_TO DO:_ Among the entries below, find the lines holding "trim" and copy them.

_GIVEN DATA:_

╔══

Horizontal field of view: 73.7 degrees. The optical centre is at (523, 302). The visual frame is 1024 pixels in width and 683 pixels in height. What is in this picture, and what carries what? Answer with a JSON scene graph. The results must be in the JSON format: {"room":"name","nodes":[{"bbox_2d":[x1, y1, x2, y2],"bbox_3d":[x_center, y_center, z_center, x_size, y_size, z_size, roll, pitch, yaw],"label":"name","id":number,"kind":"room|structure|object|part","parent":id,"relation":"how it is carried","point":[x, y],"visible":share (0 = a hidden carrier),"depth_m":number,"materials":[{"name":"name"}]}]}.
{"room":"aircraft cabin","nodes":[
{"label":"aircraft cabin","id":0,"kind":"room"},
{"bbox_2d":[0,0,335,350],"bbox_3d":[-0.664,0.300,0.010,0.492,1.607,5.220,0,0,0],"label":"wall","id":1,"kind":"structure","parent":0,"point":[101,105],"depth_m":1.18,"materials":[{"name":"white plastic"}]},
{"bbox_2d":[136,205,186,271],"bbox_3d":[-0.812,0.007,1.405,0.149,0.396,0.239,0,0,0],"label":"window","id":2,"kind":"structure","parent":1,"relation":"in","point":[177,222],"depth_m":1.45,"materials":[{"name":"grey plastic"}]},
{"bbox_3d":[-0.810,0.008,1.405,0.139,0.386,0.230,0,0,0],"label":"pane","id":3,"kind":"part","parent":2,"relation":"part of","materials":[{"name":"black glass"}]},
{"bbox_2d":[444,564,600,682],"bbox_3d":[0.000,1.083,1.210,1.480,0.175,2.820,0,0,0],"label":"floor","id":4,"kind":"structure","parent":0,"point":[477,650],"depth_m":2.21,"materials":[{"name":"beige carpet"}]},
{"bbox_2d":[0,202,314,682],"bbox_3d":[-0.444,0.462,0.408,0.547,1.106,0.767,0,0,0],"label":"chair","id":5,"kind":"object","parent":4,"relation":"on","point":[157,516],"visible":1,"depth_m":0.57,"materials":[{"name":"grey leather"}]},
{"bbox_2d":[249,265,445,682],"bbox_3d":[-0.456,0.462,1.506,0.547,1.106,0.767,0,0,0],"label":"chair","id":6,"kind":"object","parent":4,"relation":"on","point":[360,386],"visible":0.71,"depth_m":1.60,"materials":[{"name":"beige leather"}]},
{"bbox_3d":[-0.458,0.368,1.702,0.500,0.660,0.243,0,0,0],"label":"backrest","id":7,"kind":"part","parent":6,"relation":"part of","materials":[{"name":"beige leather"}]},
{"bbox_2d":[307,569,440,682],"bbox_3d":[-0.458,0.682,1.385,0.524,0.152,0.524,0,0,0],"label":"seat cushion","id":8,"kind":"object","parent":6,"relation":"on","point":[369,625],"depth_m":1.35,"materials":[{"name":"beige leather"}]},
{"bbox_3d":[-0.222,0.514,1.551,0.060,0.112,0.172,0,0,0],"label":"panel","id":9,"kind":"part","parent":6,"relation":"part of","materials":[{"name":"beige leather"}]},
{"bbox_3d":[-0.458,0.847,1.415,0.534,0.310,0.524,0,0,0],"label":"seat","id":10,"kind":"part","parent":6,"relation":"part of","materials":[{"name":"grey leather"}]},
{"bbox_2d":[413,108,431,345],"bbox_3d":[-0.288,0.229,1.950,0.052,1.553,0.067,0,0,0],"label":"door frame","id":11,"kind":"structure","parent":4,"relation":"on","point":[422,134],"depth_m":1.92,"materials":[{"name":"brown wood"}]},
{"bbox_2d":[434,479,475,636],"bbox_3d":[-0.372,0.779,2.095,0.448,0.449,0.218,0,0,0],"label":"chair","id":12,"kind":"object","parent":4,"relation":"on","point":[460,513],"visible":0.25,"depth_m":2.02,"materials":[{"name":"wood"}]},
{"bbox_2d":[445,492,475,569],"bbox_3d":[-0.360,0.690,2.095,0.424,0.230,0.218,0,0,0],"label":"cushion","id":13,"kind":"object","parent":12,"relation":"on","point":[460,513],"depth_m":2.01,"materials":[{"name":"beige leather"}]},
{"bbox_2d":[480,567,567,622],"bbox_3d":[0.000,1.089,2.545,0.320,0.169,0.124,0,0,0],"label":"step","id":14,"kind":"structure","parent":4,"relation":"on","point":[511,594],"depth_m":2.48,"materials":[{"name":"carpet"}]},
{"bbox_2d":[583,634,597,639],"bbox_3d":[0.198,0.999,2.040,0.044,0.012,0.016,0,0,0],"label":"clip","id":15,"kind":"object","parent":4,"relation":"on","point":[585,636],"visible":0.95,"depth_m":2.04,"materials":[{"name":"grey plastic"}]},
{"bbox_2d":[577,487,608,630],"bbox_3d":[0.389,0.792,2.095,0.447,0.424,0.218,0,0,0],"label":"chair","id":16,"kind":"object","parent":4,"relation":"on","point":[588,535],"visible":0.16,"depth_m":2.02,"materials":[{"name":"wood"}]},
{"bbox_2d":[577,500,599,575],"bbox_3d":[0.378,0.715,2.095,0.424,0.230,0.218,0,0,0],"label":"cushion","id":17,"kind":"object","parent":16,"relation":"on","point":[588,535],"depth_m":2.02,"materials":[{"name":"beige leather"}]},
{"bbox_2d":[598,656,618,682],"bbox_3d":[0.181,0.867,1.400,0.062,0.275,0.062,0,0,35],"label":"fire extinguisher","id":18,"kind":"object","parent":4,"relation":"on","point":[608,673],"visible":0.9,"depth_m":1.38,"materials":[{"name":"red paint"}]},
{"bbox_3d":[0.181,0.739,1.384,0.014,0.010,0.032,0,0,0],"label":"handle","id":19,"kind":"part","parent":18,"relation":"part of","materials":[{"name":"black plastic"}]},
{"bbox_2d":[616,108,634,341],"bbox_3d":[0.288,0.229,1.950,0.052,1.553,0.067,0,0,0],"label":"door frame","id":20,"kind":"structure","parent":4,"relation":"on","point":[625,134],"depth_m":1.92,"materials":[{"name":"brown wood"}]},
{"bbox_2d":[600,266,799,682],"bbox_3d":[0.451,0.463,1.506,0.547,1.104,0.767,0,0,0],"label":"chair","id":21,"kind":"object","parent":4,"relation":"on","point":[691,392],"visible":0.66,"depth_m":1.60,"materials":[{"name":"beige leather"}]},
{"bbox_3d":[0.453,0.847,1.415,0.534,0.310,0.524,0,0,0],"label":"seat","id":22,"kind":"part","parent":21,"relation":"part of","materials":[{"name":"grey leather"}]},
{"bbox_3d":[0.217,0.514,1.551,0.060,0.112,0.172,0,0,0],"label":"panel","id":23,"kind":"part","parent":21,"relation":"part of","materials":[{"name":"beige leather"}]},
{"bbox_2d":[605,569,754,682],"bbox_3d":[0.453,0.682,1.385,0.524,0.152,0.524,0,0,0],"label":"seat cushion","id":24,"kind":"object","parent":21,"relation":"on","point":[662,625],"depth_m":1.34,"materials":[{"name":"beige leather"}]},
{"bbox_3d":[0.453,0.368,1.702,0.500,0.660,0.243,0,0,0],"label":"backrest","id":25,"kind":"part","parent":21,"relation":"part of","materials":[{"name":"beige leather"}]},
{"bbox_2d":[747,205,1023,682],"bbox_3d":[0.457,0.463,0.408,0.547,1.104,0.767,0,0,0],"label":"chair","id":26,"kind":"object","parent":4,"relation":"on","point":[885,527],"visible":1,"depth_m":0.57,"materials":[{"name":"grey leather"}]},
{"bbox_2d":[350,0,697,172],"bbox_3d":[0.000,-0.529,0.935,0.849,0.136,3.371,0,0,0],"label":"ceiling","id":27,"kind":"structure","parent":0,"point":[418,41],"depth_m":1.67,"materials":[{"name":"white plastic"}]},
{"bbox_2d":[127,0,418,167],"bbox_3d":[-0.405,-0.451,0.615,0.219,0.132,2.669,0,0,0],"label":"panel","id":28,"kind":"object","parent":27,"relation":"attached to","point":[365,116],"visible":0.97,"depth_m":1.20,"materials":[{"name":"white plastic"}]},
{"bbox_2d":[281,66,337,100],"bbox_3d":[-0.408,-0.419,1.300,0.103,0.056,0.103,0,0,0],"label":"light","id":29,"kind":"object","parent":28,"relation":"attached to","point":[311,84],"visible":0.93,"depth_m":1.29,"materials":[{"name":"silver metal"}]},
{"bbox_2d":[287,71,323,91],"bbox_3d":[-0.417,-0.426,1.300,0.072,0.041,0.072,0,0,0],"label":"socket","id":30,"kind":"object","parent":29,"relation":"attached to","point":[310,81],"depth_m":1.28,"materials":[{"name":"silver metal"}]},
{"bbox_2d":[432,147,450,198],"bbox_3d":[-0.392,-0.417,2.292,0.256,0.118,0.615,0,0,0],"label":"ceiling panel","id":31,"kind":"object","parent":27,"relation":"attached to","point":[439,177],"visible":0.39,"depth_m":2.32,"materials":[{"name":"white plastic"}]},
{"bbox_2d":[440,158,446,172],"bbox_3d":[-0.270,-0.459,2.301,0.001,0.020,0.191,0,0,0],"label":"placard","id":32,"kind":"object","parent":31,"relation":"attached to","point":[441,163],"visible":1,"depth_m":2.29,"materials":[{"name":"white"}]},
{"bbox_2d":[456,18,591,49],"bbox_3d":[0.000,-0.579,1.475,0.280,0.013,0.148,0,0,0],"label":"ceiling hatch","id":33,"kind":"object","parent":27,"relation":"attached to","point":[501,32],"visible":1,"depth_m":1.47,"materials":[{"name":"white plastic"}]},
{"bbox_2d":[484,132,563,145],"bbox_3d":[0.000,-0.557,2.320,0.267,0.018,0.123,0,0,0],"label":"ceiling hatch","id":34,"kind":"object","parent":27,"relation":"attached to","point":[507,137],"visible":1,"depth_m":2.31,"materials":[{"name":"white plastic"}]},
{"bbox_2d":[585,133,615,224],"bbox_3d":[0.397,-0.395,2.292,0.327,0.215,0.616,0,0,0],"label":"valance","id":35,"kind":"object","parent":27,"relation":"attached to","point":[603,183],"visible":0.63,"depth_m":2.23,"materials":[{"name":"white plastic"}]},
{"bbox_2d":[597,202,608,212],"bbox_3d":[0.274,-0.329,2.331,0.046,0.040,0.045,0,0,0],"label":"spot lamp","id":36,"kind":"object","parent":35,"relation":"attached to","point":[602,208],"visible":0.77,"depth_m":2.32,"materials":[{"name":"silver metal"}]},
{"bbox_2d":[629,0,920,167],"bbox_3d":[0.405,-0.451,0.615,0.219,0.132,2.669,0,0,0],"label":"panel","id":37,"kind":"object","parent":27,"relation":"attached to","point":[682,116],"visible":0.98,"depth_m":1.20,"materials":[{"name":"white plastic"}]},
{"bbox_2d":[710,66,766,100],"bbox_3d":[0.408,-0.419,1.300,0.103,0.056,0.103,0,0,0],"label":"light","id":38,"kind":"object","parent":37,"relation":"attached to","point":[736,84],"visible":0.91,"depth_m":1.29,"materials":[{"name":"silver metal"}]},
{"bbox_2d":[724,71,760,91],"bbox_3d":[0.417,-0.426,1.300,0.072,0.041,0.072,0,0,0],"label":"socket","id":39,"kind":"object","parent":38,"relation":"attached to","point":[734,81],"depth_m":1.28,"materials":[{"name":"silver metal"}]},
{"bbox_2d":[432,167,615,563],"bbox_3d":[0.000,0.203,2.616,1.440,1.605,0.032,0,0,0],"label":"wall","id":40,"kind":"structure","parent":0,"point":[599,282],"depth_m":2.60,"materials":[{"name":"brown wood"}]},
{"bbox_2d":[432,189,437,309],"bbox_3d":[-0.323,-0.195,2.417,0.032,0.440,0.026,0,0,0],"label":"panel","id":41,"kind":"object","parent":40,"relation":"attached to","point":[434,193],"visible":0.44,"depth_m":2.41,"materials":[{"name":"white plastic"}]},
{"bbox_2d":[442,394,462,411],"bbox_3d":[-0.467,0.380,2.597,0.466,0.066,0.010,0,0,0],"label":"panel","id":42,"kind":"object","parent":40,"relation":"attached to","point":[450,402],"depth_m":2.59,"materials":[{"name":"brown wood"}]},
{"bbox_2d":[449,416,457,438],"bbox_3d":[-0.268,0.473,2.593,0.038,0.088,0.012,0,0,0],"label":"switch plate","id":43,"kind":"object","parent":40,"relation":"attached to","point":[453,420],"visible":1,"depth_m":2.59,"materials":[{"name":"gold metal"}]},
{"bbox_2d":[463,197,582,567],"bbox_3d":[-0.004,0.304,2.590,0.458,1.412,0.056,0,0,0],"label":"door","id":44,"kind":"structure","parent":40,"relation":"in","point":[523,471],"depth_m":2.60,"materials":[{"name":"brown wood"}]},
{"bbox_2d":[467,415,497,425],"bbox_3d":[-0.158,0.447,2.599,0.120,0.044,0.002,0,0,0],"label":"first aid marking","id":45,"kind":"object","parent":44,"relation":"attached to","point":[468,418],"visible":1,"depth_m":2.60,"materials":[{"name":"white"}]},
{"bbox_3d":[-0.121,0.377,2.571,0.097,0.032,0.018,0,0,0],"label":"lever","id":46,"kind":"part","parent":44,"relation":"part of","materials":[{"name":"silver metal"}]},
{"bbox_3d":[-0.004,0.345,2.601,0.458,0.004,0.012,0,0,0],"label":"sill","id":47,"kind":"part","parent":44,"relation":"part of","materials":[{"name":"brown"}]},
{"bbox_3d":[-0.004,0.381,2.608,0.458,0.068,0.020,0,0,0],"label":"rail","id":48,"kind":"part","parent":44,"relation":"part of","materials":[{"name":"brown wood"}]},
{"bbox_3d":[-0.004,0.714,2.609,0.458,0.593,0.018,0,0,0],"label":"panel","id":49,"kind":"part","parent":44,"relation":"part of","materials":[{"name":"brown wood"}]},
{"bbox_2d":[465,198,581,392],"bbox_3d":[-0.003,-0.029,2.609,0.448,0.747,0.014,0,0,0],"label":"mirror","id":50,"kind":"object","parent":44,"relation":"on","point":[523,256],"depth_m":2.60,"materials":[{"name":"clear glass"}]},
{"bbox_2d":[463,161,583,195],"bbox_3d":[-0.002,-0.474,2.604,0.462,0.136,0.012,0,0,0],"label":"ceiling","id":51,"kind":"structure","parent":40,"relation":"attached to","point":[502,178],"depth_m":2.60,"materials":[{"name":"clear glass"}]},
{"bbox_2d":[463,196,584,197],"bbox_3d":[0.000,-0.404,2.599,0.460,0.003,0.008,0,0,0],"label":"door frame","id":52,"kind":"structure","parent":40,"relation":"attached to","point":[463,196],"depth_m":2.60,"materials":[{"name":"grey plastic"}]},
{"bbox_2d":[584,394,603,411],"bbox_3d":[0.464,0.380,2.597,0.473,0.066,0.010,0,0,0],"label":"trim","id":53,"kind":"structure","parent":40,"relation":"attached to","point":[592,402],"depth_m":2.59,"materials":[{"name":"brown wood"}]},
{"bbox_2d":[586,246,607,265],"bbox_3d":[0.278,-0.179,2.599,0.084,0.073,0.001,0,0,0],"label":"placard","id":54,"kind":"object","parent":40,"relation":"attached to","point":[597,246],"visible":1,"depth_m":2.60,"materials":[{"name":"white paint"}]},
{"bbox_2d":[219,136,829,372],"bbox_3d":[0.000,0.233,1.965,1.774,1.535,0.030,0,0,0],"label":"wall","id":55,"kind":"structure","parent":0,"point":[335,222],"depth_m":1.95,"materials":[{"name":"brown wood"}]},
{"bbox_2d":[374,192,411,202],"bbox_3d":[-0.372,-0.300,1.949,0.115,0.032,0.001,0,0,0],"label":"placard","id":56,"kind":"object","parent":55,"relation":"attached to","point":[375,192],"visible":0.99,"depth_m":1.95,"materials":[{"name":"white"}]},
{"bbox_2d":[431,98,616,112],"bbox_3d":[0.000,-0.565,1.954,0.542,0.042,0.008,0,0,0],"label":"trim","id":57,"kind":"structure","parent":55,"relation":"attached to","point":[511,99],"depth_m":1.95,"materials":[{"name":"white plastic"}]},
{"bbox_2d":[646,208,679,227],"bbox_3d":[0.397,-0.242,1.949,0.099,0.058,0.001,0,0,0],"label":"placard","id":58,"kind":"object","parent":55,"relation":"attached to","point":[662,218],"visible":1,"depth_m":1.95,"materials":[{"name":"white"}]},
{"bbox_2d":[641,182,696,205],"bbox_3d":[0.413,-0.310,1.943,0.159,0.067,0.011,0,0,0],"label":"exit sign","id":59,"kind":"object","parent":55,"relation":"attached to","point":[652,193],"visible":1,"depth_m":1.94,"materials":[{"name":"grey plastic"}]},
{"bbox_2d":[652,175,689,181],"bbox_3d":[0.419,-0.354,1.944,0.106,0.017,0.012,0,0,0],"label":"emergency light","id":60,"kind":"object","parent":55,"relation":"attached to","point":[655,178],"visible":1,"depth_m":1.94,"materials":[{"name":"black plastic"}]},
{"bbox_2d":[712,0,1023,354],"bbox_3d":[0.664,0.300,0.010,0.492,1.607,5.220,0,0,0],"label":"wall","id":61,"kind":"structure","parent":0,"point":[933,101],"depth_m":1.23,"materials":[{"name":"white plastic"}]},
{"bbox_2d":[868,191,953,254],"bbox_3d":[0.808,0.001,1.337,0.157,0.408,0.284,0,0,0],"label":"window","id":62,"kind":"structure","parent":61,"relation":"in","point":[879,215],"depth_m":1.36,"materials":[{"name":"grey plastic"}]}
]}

╚══

_EXERCISE OUTPUT:_
{"bbox_2d":[584,394,603,411],"bbox_3d":[0.464,0.380,2.597,0.473,0.066,0.010,0,0,0],"label":"trim","id":53,"kind":"structure","parent":40,"relation":"attached to","point":[592,402],"depth_m":2.59,"materials":[{"name":"brown wood"}]},
{"bbox_2d":[431,98,616,112],"bbox_3d":[0.000,-0.565,1.954,0.542,0.042,0.008,0,0,0],"label":"trim","id":57,"kind":"structure","parent":55,"relation":"attached to","point":[511,99],"depth_m":1.95,"materials":[{"name":"white plastic"}]},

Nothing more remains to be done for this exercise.